Check each line of the listing below for the string "repository", and copy the ones that have it.

**Data for this task**
::::::

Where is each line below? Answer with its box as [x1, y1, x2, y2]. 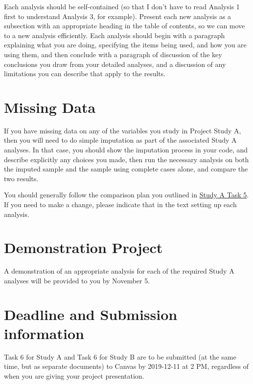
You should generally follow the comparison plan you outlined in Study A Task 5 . [4, 190, 249, 200]
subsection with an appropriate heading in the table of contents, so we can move [4, 21, 245, 31]
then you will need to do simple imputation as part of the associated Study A [4, 135, 237, 145]
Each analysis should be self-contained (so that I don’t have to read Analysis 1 [4, 1, 240, 11]
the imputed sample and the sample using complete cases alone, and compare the [4, 164, 248, 174]
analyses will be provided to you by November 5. [4, 275, 150, 285]
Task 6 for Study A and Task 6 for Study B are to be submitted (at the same [4, 351, 236, 362]
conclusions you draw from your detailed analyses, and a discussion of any [4, 59, 226, 69]
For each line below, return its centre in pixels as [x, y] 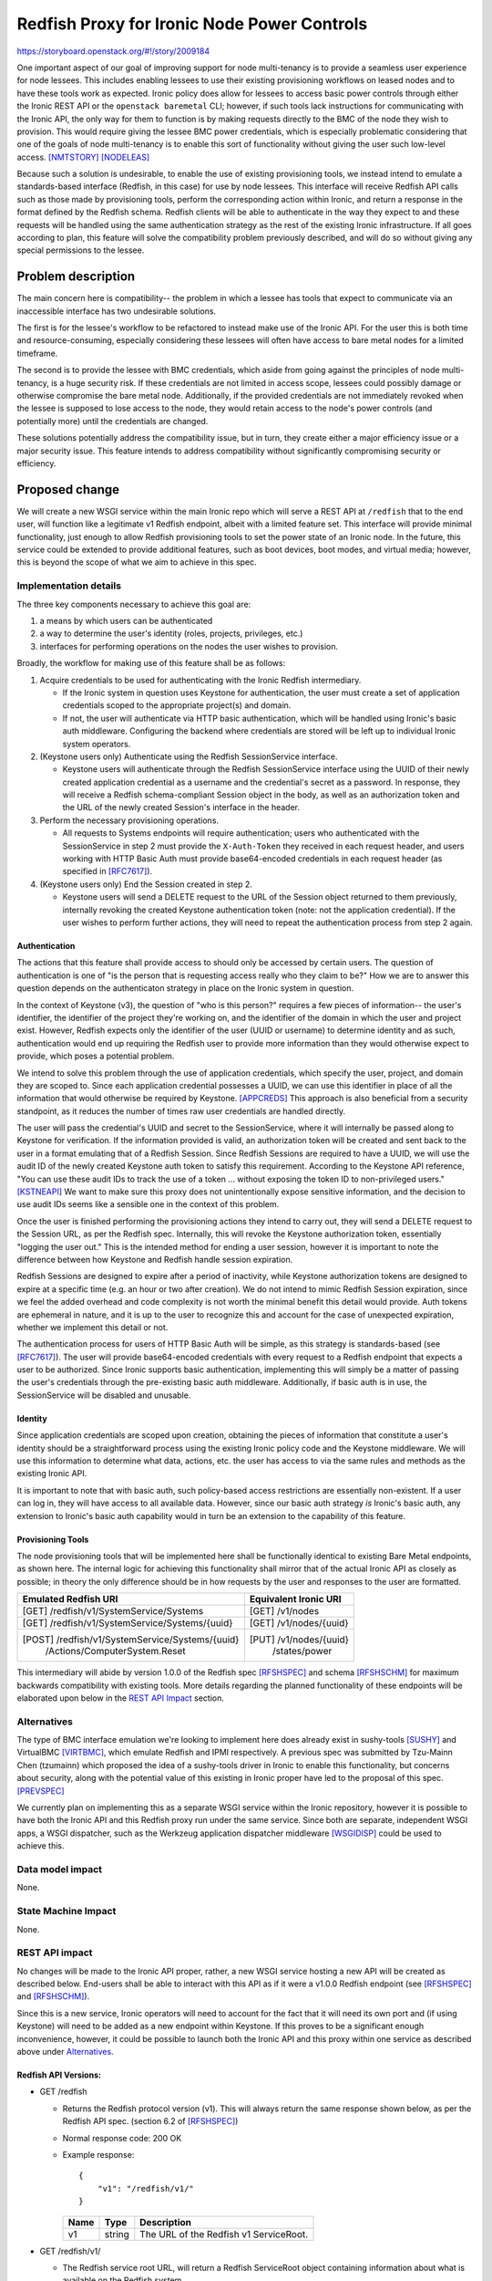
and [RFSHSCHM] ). [53, 1996]
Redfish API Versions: [59, 2075]
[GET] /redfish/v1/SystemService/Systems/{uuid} [128, 1623]
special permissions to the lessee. [81, 250]
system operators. [97, 744]
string [117, 2234]
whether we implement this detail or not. [92, 1327]
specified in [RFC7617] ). [108, 871]
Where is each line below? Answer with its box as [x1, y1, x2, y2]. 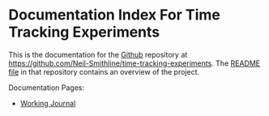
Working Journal [19, 98, 76, 108]
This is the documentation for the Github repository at [8, 49, 188, 59]
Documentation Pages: [8, 83, 85, 92]
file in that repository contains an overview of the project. [8, 67, 200, 76]
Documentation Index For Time [8, 6, 220, 24]
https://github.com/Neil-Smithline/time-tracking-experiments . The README [8, 58, 261, 68]
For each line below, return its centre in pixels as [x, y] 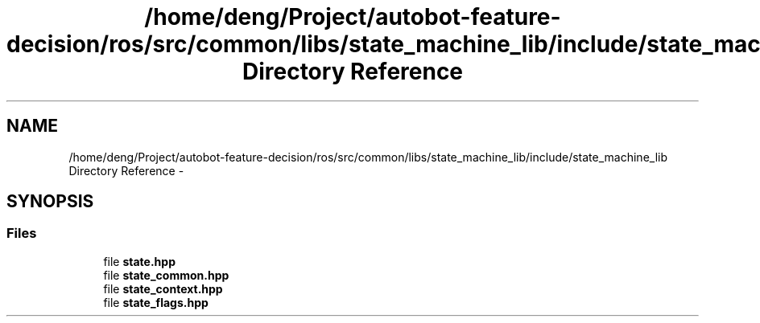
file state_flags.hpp [156, 302]
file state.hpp [139, 261]
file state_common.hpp [166, 275]
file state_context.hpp [163, 288]
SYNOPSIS [50, 202]

::::::

**Exercise response**
This is the documentation for the Github repository at [8, 49, 188, 59]
file in that repository contains an overview of the project. [8, 67, 200, 76]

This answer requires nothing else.